Visionen für eine moderne Stadt
Abgeleitet von der Regnose aus einer postfossilen, zirkulären, sozial gerechteren Zukunft entwickeln sich Wohngebiete zu Nachbarschaften, Fabrikareale zu Orten des Aufenthalts und des gemeinsamen Arbeitens an zukunftsfähigen Produkten, Stadtzentren zu durchmischten Quartieren und die Landwirtschaft zu einem biodiversen Park. S-Bahn-Halte werden zu verdichteten Stadtbausteinen, an denen Menschen wohnen, arbeiten und sich in ihrer Freizeit treffen. Dabei geht es also immer um Umbau und Neuinterpretation, Weiterentwicklung von Geschichte und Weiterverwendung von Material. Da dieser Prozess keinen definierten Endpunkt hat, sondern der Anfang einer wertschätzenden Weiterschreibung ist, relativiert sich der Erfolgsanspruch für das Ausstellungsjahr 2027. Wir zeigen dann stolz, wie weit wir gekommen sind und laden die Welt ein, mit uns über die nächsten Schritte zu diskutieren. Wir sind zuversichtlich, dass wir diese Diskussion in Häusern der IBA’27 führen können. Häuser, die möglichst viele Aspekte einer kommenden Baukunst zeigen, die nicht mehr den Anspruch hat, neu zu sein, sondern möglichst dauerhafter Raum, der auch mit seiner Schönheit Werte vermittelt.
Die fünf Themen und Räume der IBA’27
1. Die Produktive Stadt. Die industrielle Herstellung von Produkten als Kulturleistung erhalten, die räumliche Trennung der Funktionen überwinden und vorhandene Räume aufwerten. Regionale Nahrungsproduktion und kurze Wege zwischen Produktion und Konsum herstellen.
2. Die Zukunft der Zentren. Die Stadtmitten und Nebenzentren als funktional dichte Räume der Gemeinschaftlichkeit, der Bildung, der Kultur und des Austauschs wiedererfinden und sie von der Abhängigkeit des Konsums und des Einzelhandels befreien.
3. Orte der Bewegung und Begegnung. Entwicklung der technischen Umsteigeknoten des öffentlichen Verkehrs zu dichten und attraktiven Orten mit vielfältigen Angeboten für alltägliche Bedürfnisse (Co-Working-Spaces, Wohnen, Freizeit, Kultur, Kinderbetreuung).

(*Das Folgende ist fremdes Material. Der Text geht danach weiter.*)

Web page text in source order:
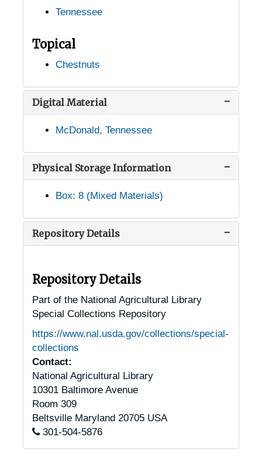
Tennessee
Topical
Chestnuts
Digital Material
McDonald, Tennessee
Physical Storage Information
Box: 8 (Mixed Materials)
Repository Details
Repository Details
Part of the National Agricultural Library
Special Collections Repository
https://www.nal.usda.gov/collections/special-
collections
Contact:
National Agricultural Library
10301 Baltimore Avenue
Room 309
Beltsville Maryland 20705 USA
301-504-5876
Jefferson City, Tennessee, 1938-1946
Kingsport, Tennessee, 1937-1951
Knoxville, Tennessee, 1935-1952
Knoxville, Tennessee, A.F. Sanford Arboretum, 1932-1948
Knoxville, Tennessee, Howell Nursery, 1916-1956
Knoxville, Tennessee, Tennessee Valley Authority, 1934-1944
Knoxville, Tennessee, University of Tennessee, Knoxville, 1946-1951
Knoxville, Tennessee, University of Tennessee, Knoxville, Department of Botany, 1940-1944
La Follete, Tennessee, 1905-04-18
Lancing, Tennessee, 1935-1951
Lawrenceburg, Tennessee, 1935-1951
Lexington, Tennessee, 1935-1953
Linville, Tennessee [Lynnville, Tennessee], 1940-1951
Loudon, Tennessee, 1905-04-18
Loyston, Tennessee, 1905-04-18
Lynnville, Tennessee, McGregor Hardware Co., 1905-04-18
Madisonville, Tennessee, 1935
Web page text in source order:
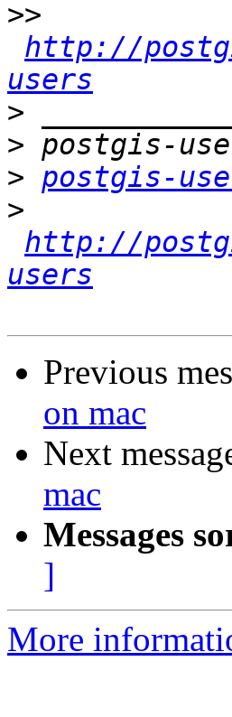
>>
http://
users
>
>
> postgis-
>
http://
users
Previous
on mac
Next
mac
Messages
]
More
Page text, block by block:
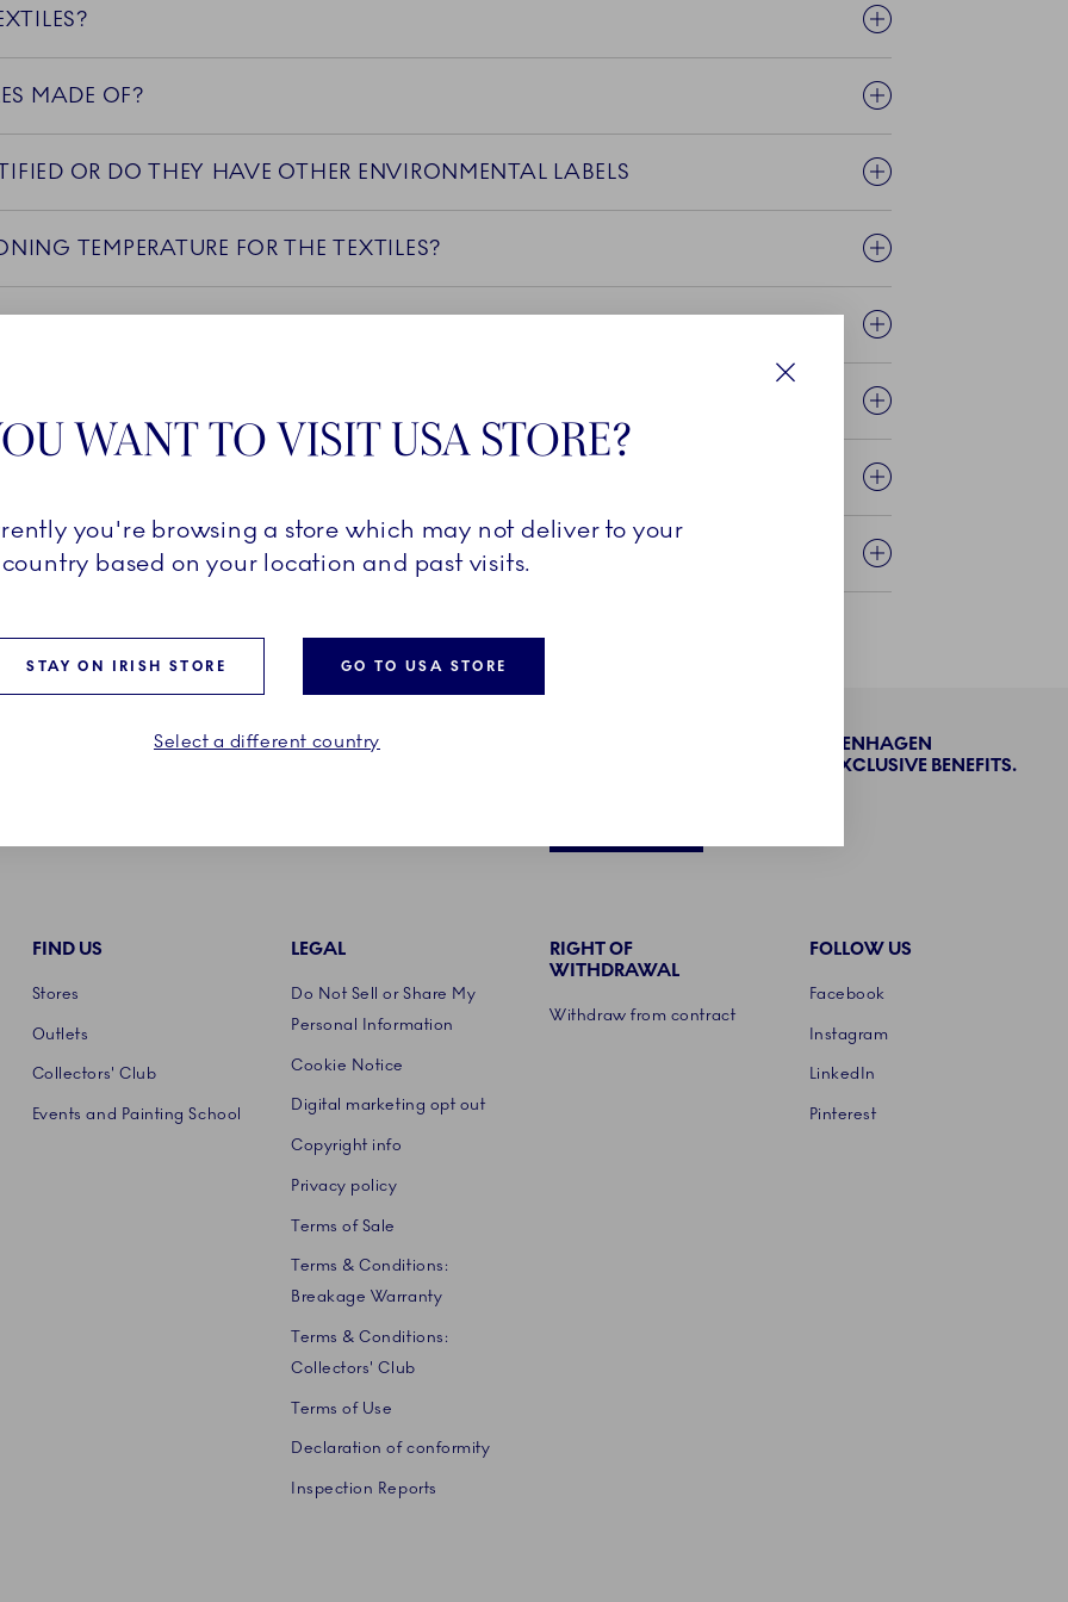
MADE OF?
ARE THE TEXTILES OEKO-TEX CERTIFIED OR DO THEY HAVE OTHER ENVIRONMENTAL LABELS
WHAT IS THE RECOMMENDED IRONING TEMPERATURE FOR THE TEXTILES?
TECHNIQUES USED IN THE PRODUCTION OF THE TEXTILES?
FADE OVER TIME, AND HOW CAN IT BE PREVENTED?
FOR THE TEXTILE COLLECTIONS
TEXTILES?
BECOME PART OF THE ROYAL COPENHAGEN
COLLECTORS' CLUB AND ENJOY EXCLUSIVE BENEFITS.
FIND US
Stores
Outlets
Collectors' Club
Events and Painting School
LEGAL
Do Not Sell or Share My
Personal Information
Cookie Notice
Digital marketing opt out
Copyright info
Privacy policy
Terms of Sale
Terms & Conditions:
Breakage Warranty
Terms & Conditions:
Collectors' Club
Terms of Use
Declaration of conformity
Inspection Reports
RIGHT OF
WITHDRAWAL
Withdraw from contract
FOLLOW US
Facebook
Instagram
LinkedIn
Pinterest
WANT TO VISIT USA STORE?
you're browsing a store which may not deliver to your
country based on your location and past visits.
STAY ON IRISH STORE GO TO USA STORE
Select a different country
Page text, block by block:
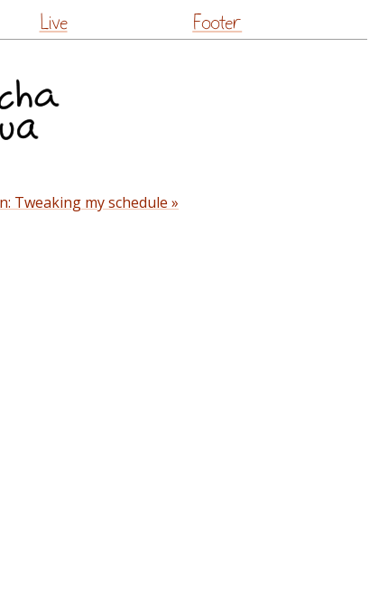
Live Footer
Tweaking my schedule »
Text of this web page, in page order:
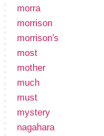
morra
morrison
morrison's
most
mother
much
must
mystery
nagahara
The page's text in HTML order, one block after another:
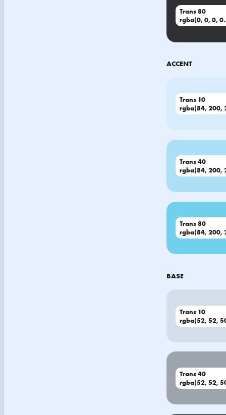
Trans 80
rgba(0, 0, 0,
ACCENT
Trans 10
rgba(84, 200,
Trans 40
rgba(84, 200,
Trans 80
rgba(84, 200,
BASE
Trans 10
rgba(52, 52,
Trans 40
rgba(52, 52,
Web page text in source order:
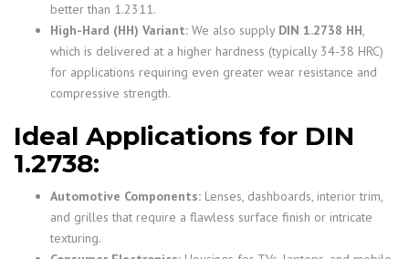
better than 1.2311.
High-Hard (HH) Variant: We also supply DIN 1.2738 HH,
which is delivered at a higher hardness (typically 34-38 HRC)
for applications requiring even greater wear resistance and
compressive strength.
Ideal Applications for DIN
1.2738:
Automotive Components: Lenses, dashboards, interior trim,
and grilles that require a flawless surface finish or intricate
texturing.
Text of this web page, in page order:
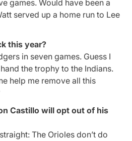
games. Would have been a
served up a home run to Lee
this year?
in seven games. Guess I
the trophy to the Indians.
help me remove all this
Castillo will opt out of his
The Orioles don’t do
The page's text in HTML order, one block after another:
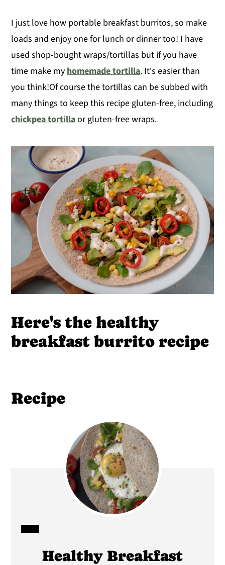
I just love how portable breakfast burritos, so make
loads and enjoy one for lunch or dinner too! I have
used shop-bought wraps/tortillas but if you have
time make myhomemade tortilla. It's easier than
you think!Of course the tortillas can be subbed with
many things to keep this recipe gluten-free, including
chickpea tortillaor gluten-free wraps.
Here's the healthy
breakfast burrito recipe
Recipe
CREATE
PINTEREST
Healthy Breakfast
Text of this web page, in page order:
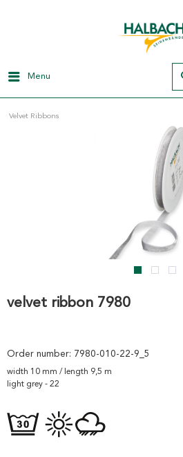
Menu
Velvet Ribbons
velvet ribbon 7980
Order number: 7980-010-22-9_5
width 10 mm / length 9,5 m
light grey - 22
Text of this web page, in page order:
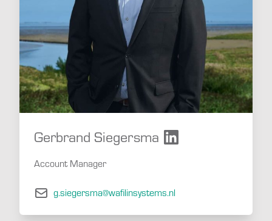
Gerbrand Siegersma
Account Manager
g.siegersma@wafilinsystems.nl
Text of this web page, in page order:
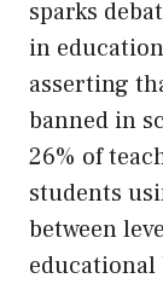
sparks
in
asserting
banned in
26% of
students
between
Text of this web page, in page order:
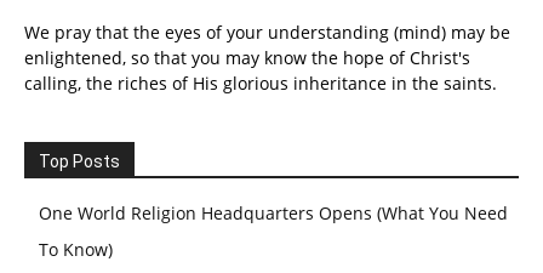
We pray that the eyes of your understanding (mind) may be
enlightened, so that you may know the hope of Christ's
calling, the riches of His glorious inheritance in the saints.
Top Posts
One World Religion Headquarters Opens (What You Need
To Know)
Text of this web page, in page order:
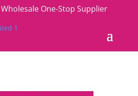
One-Stop Supplier

4. Das Erbe der Moderne. Die schematischen Paradigmen der Moderne überwinden und dazu ihren sozialen und technologischen Optimismus nutzen. Das bauliche Erbe der Moderne erhalten, als Material weiternutzen und neuinterpretieren.
5. Der Neckar als Lebensraum. Der Fluss und seine Nebengewässer als verbindendes landschaftsräumliches Netz qualifizieren, die Zugänglichkeit verbessern und biologische Qualität wiederherstellen.